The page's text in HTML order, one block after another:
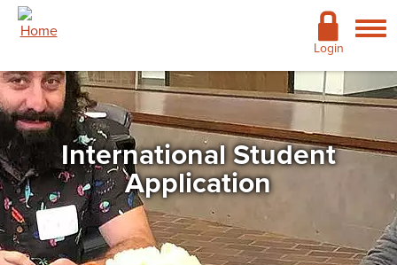
Skip to main content
Login
Academics
Admissions
Cost & Financial Aid
Giving
Continuing Education
Campus Life
International Student
Application
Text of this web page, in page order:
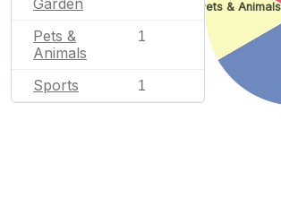
Garden
Pets &
Animals
1
Sports 1
Pets & Animals
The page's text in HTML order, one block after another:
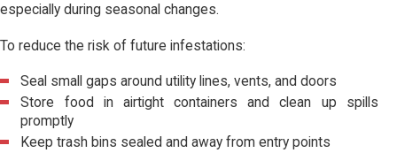
especially during seasonal changes.
To reduce the risk of future infestations:
Seal small gaps around utility lines, vents, and doors
Store food in airtight containers and clean up spills
promptly
Keep trash bins sealed and away from entry points
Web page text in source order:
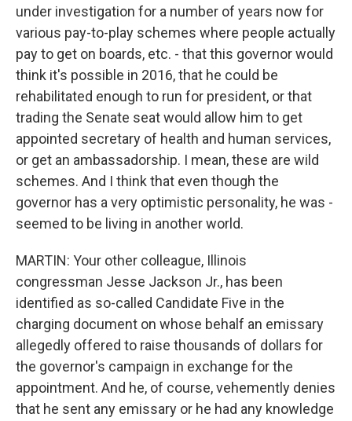
under investigation for a number of years now for
various pay-to-play schemes where people actually
pay to get on boards, etc. - that this governor would
think it's possible in 2016, that he could be
rehabilitated enough to run for president, or that
trading the Senate seat would allow him to get
appointed secretary of health and human services,
or get an ambassadorship. I mean, these are wild
schemes. And I think that even though the
governor has a very optimistic personality, he was -
seemed to be living in another world.
MARTIN: Your other colleague, Illinois
congressman Jesse Jackson Jr., has been
identified as so-called Candidate Five in the
charging document on whose behalf an emissary
allegedly offered to raise thousands of dollars for
the governor's campaign in exchange for the
appointment. And he, of course, vehemently denies
that he sent any emissary or he had any knowledge
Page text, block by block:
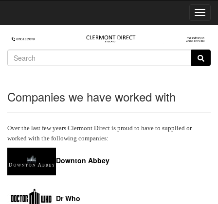
Companies we have worked with
Over the last few years Clermont Direct is proud to have to supplied or
worked with the following companies:
Downton Abbey
Dr Who
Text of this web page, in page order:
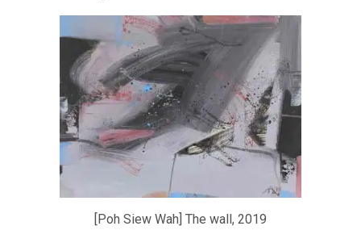
[Poh Siew Wah] The wall, 2019
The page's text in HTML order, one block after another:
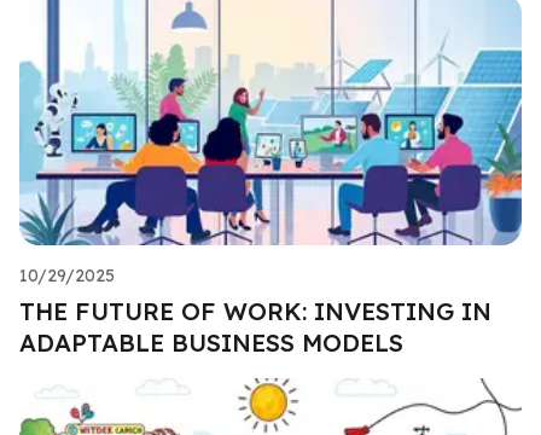
10/29/2025
THE FUTURE OF WORK: INVESTING IN
ADAPTABLE BUSINESS MODELS
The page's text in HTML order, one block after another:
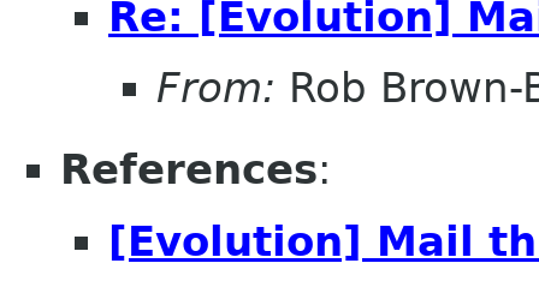
Re: [Evolution]
From: Rob Brown-
References:
[Evolution] Mail
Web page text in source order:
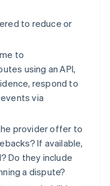
to reduce or
to
using an API,
respond to
via
provider offer to
If available,
Do they include
a dispute?
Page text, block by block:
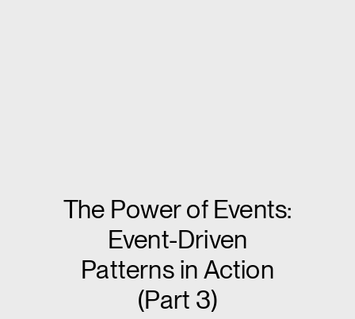
The Power of Events:
Event-Driven
Patterns in Action
(Part 3)
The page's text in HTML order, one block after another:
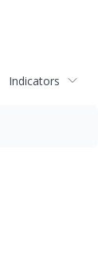
Indicators
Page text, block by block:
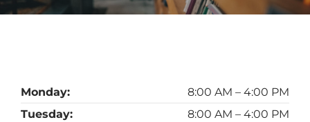
Monday:
8:00 AM – 4:00 PM
Tuesday:
8:00 AM – 4:00 PM
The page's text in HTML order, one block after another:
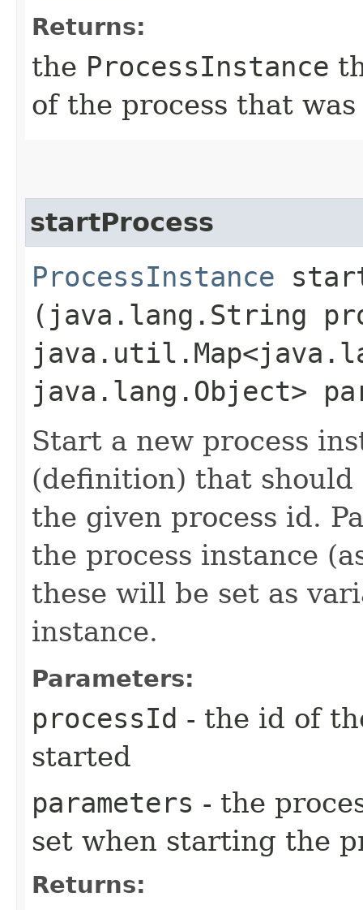
Returns:
the ProcessInstance
of the process that
startProcess
ProcessInstance
(java.lang.String
java.lang.Object>
Start a new process
(definition) that should
the given process id.
the process instance
these will be set as
instance.
Parameters:
processId - the id of
started
parameters - the
set when starting the
Returns:

# [WHAT THE TASK ASKS]
Print out the records in full and exactly, dropping every picture.

# [EXERCISE RESPONSE]
The page's text in HTML order, one block after another:
Skip to main content
Login
Academics
Admissions
Cost & Financial Aid
Giving
Continuing Education
Campus Life
International Student
Application
Text of this web page, in page order:
Garden
Pets &
Animals
1
Sports 1
Pets & Animals
The page's text in HTML order, one block after another:
especially during seasonal changes.
To reduce the risk of future infestations:
Seal small gaps around utility lines, vents, and doors
Store food in airtight containers and clean up spills
promptly
Keep trash bins sealed and away from entry points
Web page text in source order:
under investigation for a number of years now for
various pay-to-play schemes where people actually
pay to get on boards, etc. - that this governor would
think it's possible in 2016, that he could be
rehabilitated enough to run for president, or that
trading the Senate seat would allow him to get
appointed secretary of health and human services,
or get an ambassadorship. I mean, these are wild
schemes. And I think that even though the
governor has a very optimistic personality, he was -
seemed to be living in another world.
MARTIN: Your other colleague, Illinois
congressman Jesse Jackson Jr., has been
identified as so-called Candidate Five in the
charging document on whose behalf an emissary
allegedly offered to raise thousands of dollars for
the governor's campaign in exchange for the
appointment. And he, of course, vehemently denies
that he sent any emissary or he had any knowledge
Page text, block by block:
Companies we have worked with
Over the last few years Clermont Direct is proud to have to supplied or
worked with the following companies:
Downton Abbey
Dr Who
Text of this web page, in page order:
[Poh Siew Wah] The wall, 2019
The page's text in HTML order, one block after another:
10/29/2025
THE FUTURE OF WORK: INVESTING IN
ADAPTABLE BUSINESS MODELS
The page's text in HTML order, one block after another:
Re: [Evolution]
From: Rob Brown-
References:
[Evolution] Mail
Web page text in source order:
to reduce or
to
using an API,
respond to
via
provider offer to
If available,
Do they include
a dispute?
Page text, block by block:
The Power of Events:
Event-Driven
Patterns in Action
(Part 3)
The page's text in HTML order, one block after another:
Indicators
Page text, block by block:
Monday:
8:00 AM – 4:00 PM
Tuesday:
8:00 AM – 4:00 PM
The page's text in HTML order, one block after another:
Returns:
the ProcessInstance
of the process that
startProcess
ProcessInstance
(java.lang.String
java.lang.Object>
Start a new process
(definition) that should
the given process id.
the process instance
these will be set as
instance.
Parameters:
processId - the id of
started
parameters - the
set when starting the
Returns:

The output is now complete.